После исключения из училища Виктор устроился штамповщиком на завод и поступил в вечернюю школу. Но работа на заводе Виктору не нравилась. И тогда его мама решила, что Виктору лучше оставить работу на заводе, и стоит начать больше читать, учиться и заниматься самосовершенствованием. Такое решение мамы стало большой удачей для Виктора. Позже Валентина Васильевна рассказывала: «Как-то опросила его – «Откуда явилась вдруг вся эта музыка?» - «А помнишь, мама, - говорит, - ты меня с завода забрала. Тогда все и началось. Я тебе очень благодарен за это». Он никогда раньше не говорил мне ничего подобного! Я была тронута и поражена этими словами. Видите, все твердят, что труд делает человека, а получилось наоборот. Витю «сделала» свобода и возможность свободно раскрыть себя... Виктор с детства, так или иначе, получал эстетическое образование, развивал свой вкус. Когда впервые он попал в Москву, то сразу побежал в Третьяковку. И потом интересовался искусством и сам всегда рисовал». Свое увлечение рисованием Виктор не бросил и пронес буквально через всю свою жизнь. Много позже - в 1988-м году на выставке ленинградских современных художников в Нью-Йорке 10 картин принадлежало кисти Виктора Цоя. Как и многие молодые люди Виктор начал курить, но, в отличие от других, Виктора совершенно не тянуло к выпивке. Роберт Максимович рассказывал по этому поводу: «Он другим был занят, и вино его совершенно не интересовало. Конечно, иногда с друзьями посидит, выпьет. Но меру знал».

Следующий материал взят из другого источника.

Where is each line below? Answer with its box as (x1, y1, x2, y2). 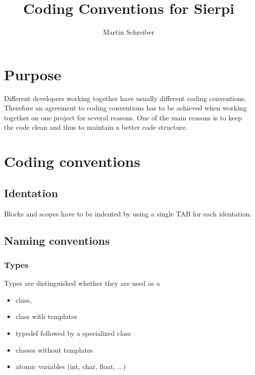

По словам Виктора, серьезно заниматься игрой на гитаре он стал в восемнадцать лет. В интервью он рассказывал: «Я с детства занимался в различных художественных учебных заведениях. Лет в 18 я все это бросил и стал играть на гитаре и писать песни». Когда Виктора стали приглашать с друзьями на «квартирники», мама спросила у него: «Витя, сколько же ты на них зарабатываешь?» - «Ну, рублей пятнадцать», - ответил он. Мама никак не ожидала такой огромной популярности, которая пришла к Виктору потом. Отец также не сразу стал понимать песни сына: «Когда он только начинал, я не воспринимал это серьезно. Тем более что для меня, взрослого человека, его песни, конечно, не были близки. Думал, это так, мальчишество какое-то». О том времени, когда Цой начинал играть, много рассказывали его друзья. Максим Пашков рассказывал: «Человек он был мрачноватый. ...Таким был всегда. Конечно, всенародная любовь его изменила. ...По природе он непробивной, патологически застенчивый». Андрей Панов дополнял: «Цой был всегда очень зажатый. Комплексанутый, даже так скажу». Такую же характеристику на Цоя давал Михаил Науменко: «От него всегда исходил какой-то специальный флюид одиночества».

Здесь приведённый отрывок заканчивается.